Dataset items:
☆ ☆ ☆

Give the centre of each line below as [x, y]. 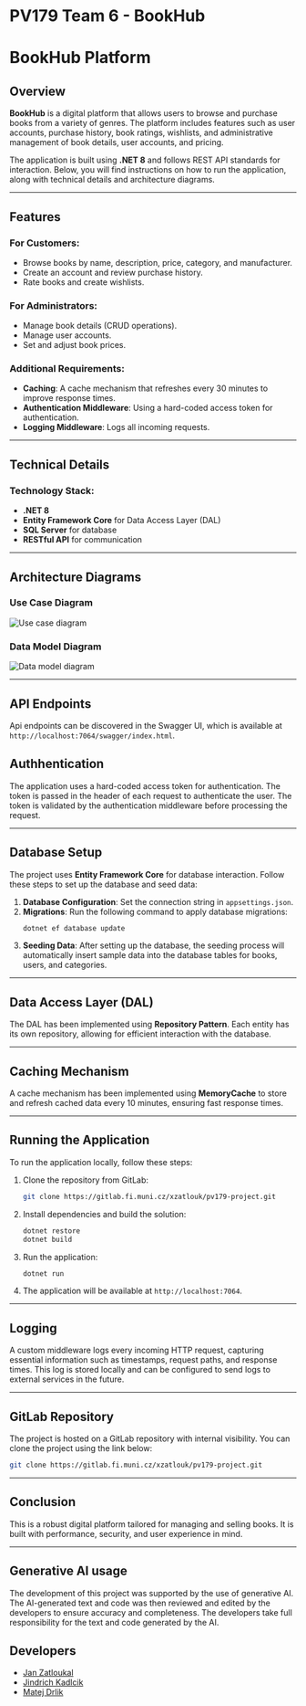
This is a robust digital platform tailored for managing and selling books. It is [152, 1524]
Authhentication [57, 764]
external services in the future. [67, 1379]
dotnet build [47, 1239]
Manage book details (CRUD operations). [100, 326]
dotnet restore [51, 1231]
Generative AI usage [68, 1571]
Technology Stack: [52, 490]
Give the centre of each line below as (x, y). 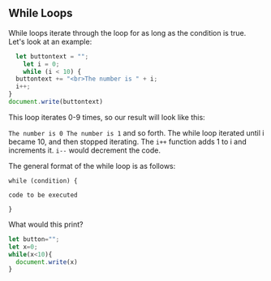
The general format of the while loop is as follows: (92, 166)
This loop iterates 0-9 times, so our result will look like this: (107, 117)
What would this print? (46, 224)
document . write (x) (47, 262)
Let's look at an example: (50, 41)
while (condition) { (43, 181)
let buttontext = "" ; (52, 56)
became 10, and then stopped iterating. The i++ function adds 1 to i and (127, 141)
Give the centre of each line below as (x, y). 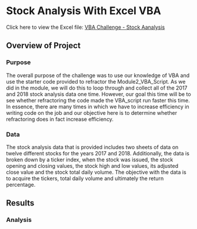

☆ ☆ ☆

# Task brief
Leave out the pictures, then give all the records again exactly.

# Your response
Give the centre of each line below as [x, y]. 
This is a robust digital platform tailored for managing and selling books. It is [152, 1524]
Authhentication [57, 764]
external services in the future. [67, 1379]
dotnet build [47, 1239]
Manage book details (CRUD operations). [100, 326]
dotnet restore [51, 1231]
Generative AI usage [68, 1571]
Technology Stack: [52, 490]
Give the centre of each line below as (x, y). 
The general format of the while loop is as follows: (92, 166)
This loop iterates 0-9 times, so our result will look like this: (107, 117)
What would this print? (46, 224)
document . write (x) (47, 262)
Let's look at an example: (50, 41)
while (condition) { (43, 181)
let buttontext = "" ; (52, 56)
became 10, and then stopped iterating. The i++ function adds 1 to i and (127, 141)
Give the centre of each line below as (x, y). 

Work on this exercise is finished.